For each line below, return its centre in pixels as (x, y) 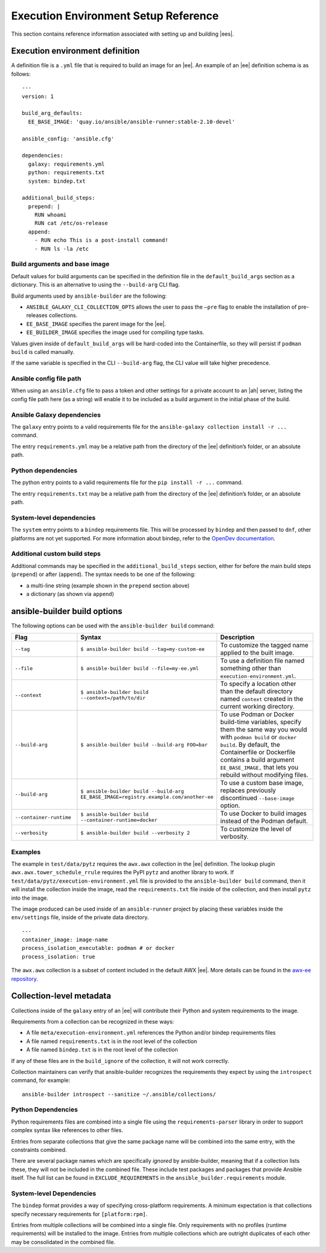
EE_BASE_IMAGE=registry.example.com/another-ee (147, 797)
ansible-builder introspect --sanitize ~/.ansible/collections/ (119, 1094)
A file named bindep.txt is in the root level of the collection (102, 1050)
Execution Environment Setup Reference (115, 16)
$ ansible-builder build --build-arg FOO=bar (144, 744)
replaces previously (248, 791)
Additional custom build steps (56, 554)
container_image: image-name (65, 940)
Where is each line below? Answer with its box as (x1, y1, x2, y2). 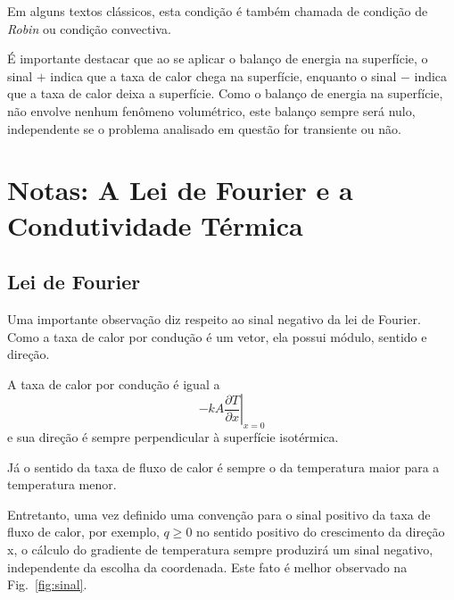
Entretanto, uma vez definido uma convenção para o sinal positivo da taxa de (7, 504, 431, 523)
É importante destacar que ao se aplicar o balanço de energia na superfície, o (7, 49, 428, 68)
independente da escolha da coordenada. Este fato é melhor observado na (7, 557, 408, 576)
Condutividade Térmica (7, 206, 303, 243)
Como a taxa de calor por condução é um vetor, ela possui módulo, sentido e (7, 327, 427, 346)
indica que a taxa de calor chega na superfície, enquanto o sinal (50, 66, 397, 85)
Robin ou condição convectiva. (7, 19, 171, 37)
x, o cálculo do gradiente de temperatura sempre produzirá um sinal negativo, (7, 540, 433, 559)
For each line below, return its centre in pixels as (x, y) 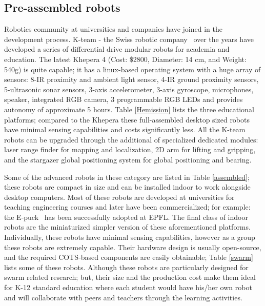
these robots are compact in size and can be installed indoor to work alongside (127, 187)
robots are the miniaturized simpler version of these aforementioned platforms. (127, 227)
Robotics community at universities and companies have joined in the (113, 29)
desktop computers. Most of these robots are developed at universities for (119, 197)
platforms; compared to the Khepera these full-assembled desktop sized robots (127, 119)
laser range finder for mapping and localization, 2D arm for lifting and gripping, (130, 149)
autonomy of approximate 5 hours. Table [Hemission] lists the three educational (129, 109)
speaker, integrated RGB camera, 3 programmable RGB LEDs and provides (124, 99)
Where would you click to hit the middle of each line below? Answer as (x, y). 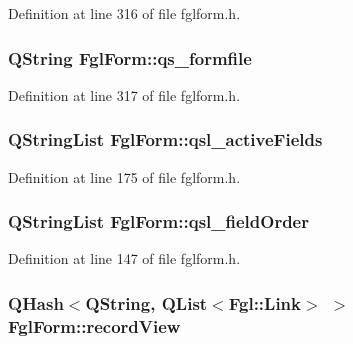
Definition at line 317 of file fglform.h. (124, 94)
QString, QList (146, 302)
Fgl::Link (265, 302)
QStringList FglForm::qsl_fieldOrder (158, 221)
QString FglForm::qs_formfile (130, 57)
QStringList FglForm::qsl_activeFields (165, 139)
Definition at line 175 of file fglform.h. (124, 176)
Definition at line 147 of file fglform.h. (124, 258)
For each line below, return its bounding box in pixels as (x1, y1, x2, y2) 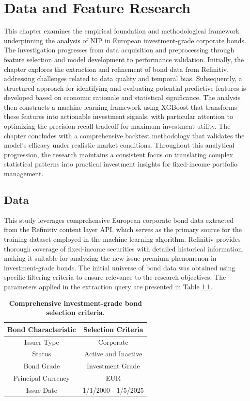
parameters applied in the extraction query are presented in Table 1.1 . (4, 281, 213, 291)
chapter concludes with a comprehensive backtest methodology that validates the (4, 130, 245, 140)
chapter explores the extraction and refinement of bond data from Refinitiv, (4, 64, 229, 74)
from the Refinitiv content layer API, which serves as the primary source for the (4, 224, 242, 234)
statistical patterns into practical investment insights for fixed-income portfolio (4, 159, 238, 169)
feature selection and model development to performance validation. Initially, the (4, 54, 244, 64)
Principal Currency (13, 373, 70, 383)
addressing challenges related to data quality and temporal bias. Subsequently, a (4, 73, 242, 84)
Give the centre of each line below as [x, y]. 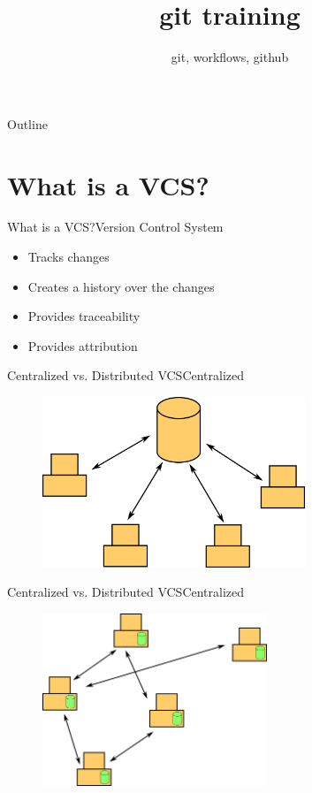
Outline [27, 123]
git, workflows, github [230, 57]
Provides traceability [84, 316]
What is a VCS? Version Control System [115, 227]
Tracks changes [68, 257]
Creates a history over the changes [121, 286]
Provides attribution [83, 345]
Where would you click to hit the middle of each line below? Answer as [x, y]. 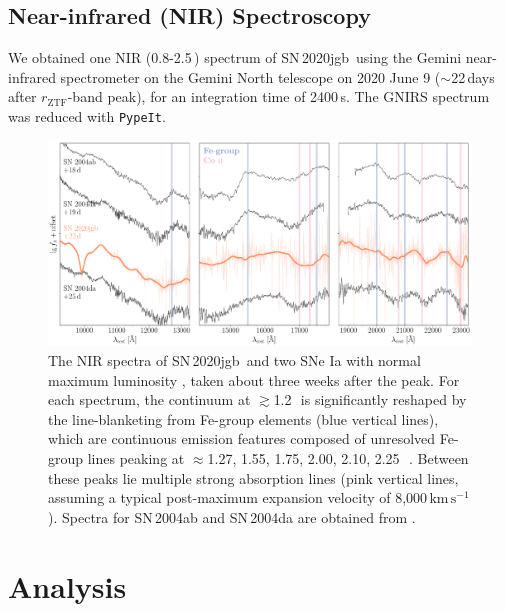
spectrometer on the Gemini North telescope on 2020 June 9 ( [250, 76]
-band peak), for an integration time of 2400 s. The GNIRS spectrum [278, 96]
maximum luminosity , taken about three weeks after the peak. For [254, 379]
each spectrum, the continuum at [149, 399]
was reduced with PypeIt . [87, 115]
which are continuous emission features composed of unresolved [242, 438]
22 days [473, 76]
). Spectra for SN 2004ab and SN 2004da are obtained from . [232, 516]
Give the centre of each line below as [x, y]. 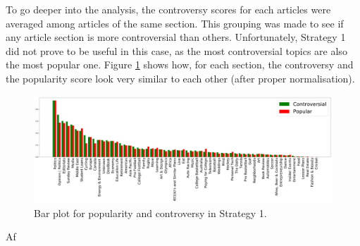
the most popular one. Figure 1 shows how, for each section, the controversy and [180, 64]
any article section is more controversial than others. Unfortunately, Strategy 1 [176, 37]
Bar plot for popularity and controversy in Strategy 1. [150, 213]
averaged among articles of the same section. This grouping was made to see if [175, 23]
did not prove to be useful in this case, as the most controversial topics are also [176, 50]
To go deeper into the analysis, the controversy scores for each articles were [168, 9]
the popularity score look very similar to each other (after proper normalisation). [180, 78]
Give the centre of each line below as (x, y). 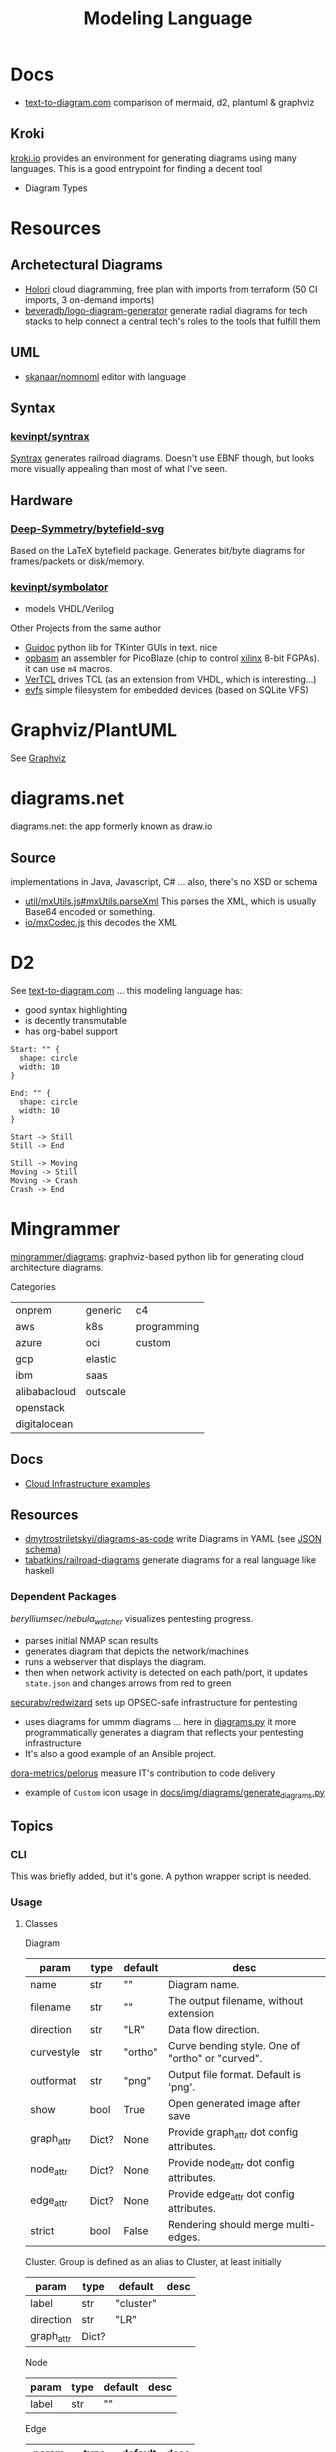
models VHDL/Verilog (69, 609)
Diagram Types (56, 188)
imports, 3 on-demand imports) (89, 299)
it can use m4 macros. (68, 669)
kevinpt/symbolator (59, 587)
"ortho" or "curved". (215, 2059)
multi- (301, 2224)
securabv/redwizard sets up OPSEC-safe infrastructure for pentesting (154, 1702)
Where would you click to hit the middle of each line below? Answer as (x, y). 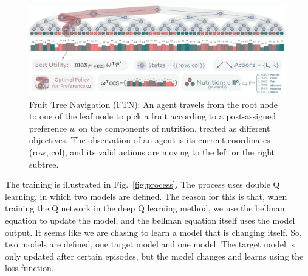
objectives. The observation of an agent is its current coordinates (150, 140)
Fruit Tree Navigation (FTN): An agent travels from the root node (154, 104)
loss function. (29, 268)
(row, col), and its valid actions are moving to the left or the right (152, 152)
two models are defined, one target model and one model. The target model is (150, 244)
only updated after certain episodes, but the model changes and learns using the (154, 256)
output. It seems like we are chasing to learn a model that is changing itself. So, (153, 232)
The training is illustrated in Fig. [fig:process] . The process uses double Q (142, 184)
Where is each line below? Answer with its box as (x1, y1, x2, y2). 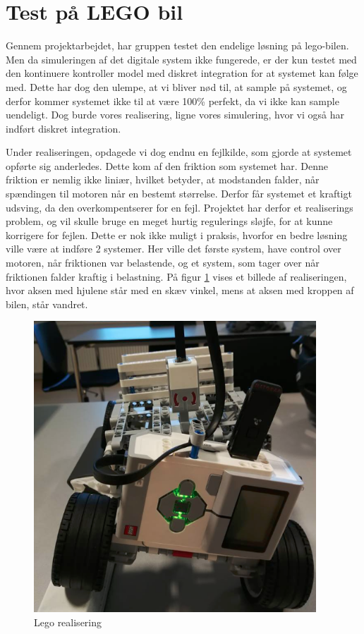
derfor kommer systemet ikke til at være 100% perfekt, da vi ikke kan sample (6, 93, 339, 108)
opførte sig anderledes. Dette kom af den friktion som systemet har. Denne (6, 158, 329, 173)
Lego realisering (34, 614, 102, 629)
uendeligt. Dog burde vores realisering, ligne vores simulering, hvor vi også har (6, 107, 345, 122)
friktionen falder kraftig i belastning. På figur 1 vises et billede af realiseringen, (6, 269, 347, 284)
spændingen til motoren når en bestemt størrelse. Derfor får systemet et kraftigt (6, 186, 352, 201)
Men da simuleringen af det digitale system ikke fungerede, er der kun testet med (6, 51, 357, 66)
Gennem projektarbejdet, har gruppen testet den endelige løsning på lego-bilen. (6, 38, 349, 53)
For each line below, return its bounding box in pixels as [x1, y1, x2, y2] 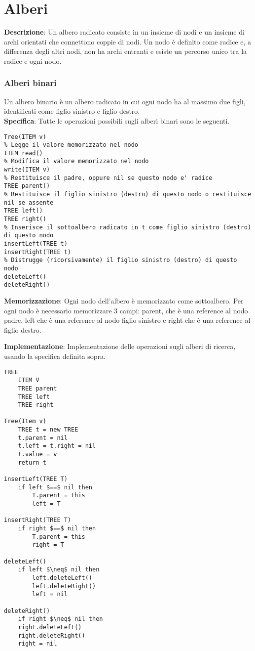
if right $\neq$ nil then [18, 615, 103, 623]
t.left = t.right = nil [18, 442, 96, 450]
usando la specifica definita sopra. [4, 350, 106, 361]
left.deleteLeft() [32, 574, 92, 581]
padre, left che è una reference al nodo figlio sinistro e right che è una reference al [4, 315, 251, 325]
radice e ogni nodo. [4, 55, 62, 66]
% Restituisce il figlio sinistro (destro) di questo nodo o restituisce [4, 191, 252, 198]
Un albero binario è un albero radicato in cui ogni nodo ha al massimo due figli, [4, 96, 246, 106]
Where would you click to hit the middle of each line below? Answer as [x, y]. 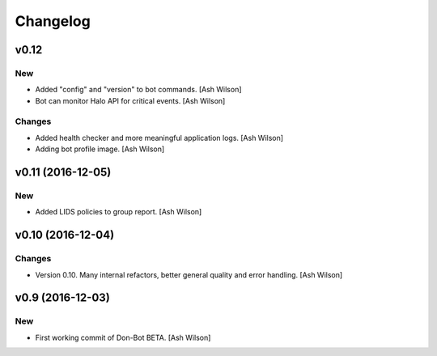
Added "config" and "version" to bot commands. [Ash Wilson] [138, 90]
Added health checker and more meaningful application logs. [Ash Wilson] [159, 138]
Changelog [53, 21]
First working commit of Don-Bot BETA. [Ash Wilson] [123, 337]
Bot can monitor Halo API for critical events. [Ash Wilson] [130, 100]
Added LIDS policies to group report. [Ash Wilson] [119, 212]
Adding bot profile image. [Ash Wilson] [100, 149]
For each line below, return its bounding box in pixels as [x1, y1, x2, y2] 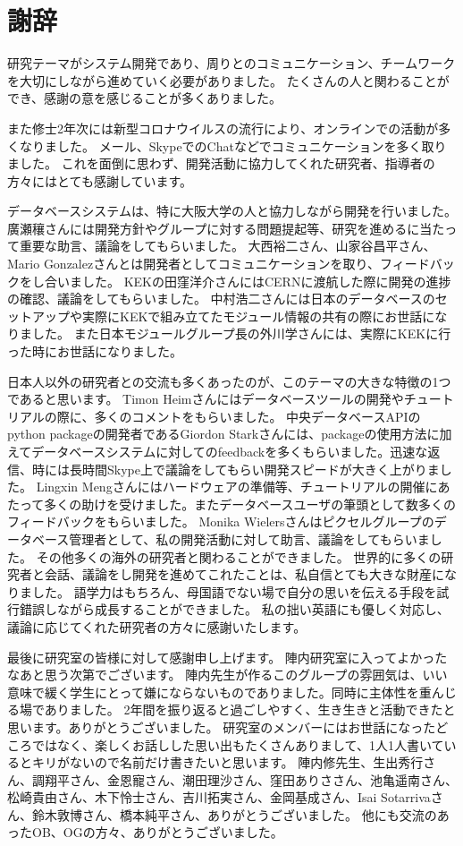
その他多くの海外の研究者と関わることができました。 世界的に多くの [36, 547, 442, 566]
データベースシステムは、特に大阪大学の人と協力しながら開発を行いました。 [7, 201, 457, 220]
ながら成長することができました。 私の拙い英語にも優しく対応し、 [56, 600, 450, 619]
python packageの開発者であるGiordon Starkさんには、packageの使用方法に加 [7, 424, 452, 443]
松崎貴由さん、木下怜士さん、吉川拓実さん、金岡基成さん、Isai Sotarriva [7, 788, 431, 807]
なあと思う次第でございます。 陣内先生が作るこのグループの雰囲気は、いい [7, 665, 448, 684]
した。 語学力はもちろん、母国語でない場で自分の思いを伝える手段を [31, 582, 437, 601]
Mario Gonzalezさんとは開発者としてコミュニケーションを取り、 [7, 254, 380, 273]
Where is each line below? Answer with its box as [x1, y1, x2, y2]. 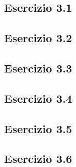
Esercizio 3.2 [4, 30, 72, 46]
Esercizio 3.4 [4, 90, 72, 106]
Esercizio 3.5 [4, 120, 72, 136]
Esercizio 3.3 [4, 60, 72, 76]
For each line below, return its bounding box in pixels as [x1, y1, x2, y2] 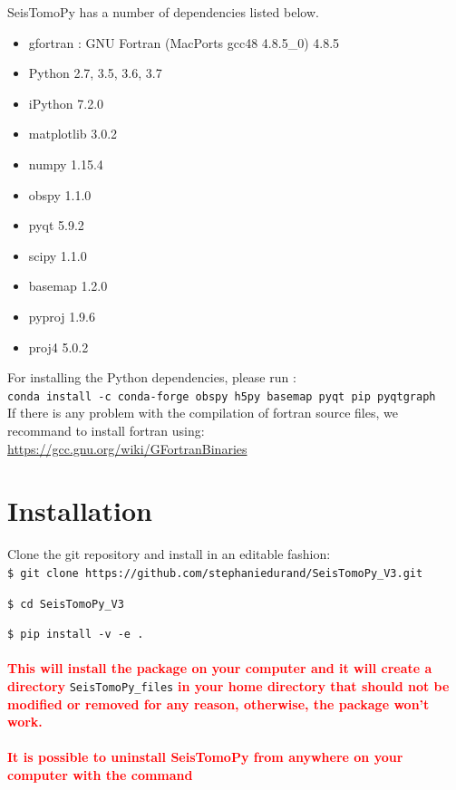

## What you will do
Using the listing above, repeat word for word each line from the one with "FOO=bar (144, 744)" down to the one with "platforms; compared to", both included. Omit all pictures.

## Written answer
$ ansible-builder build --build-arg FOO=bar (144, 744)
replaces previously (248, 791)
Additional custom build steps (56, 554)
container_image: image-name (65, 940)
Where is each line below? Answer with its box as (x1, y1, x2, y2). 
Entretanto, uma vez definido uma convenção para o sinal positivo da taxa de (7, 504, 431, 523)
É importante destacar que ao se aplicar o balanço de energia na superfície, o (7, 49, 428, 68)
independente da escolha da coordenada. Este fato é melhor observado na (7, 557, 408, 576)
Condutividade Térmica (7, 206, 303, 243)
Como a taxa de calor por condução é um vetor, ela possui módulo, sentido e (7, 327, 427, 346)
indica que a taxa de calor chega na superfície, enquanto o sinal (50, 66, 397, 85)
Robin ou condição convectiva. (7, 19, 171, 37)
x, o cálculo do gradiente de temperatura sempre produzirá um sinal negativo, (7, 540, 433, 559)
For each line below, return its centre in pixels as (x, y) 
these robots are compact in size and can be installed indoor to work alongside (127, 187)
robots are the miniaturized simpler version of these aforementioned platforms. (127, 227)
Robotics community at universities and companies have joined in the (113, 29)
desktop computers. Most of these robots are developed at universities for (119, 197)
platforms; compared to the Khepera these full-assembled desktop sized robots (127, 119)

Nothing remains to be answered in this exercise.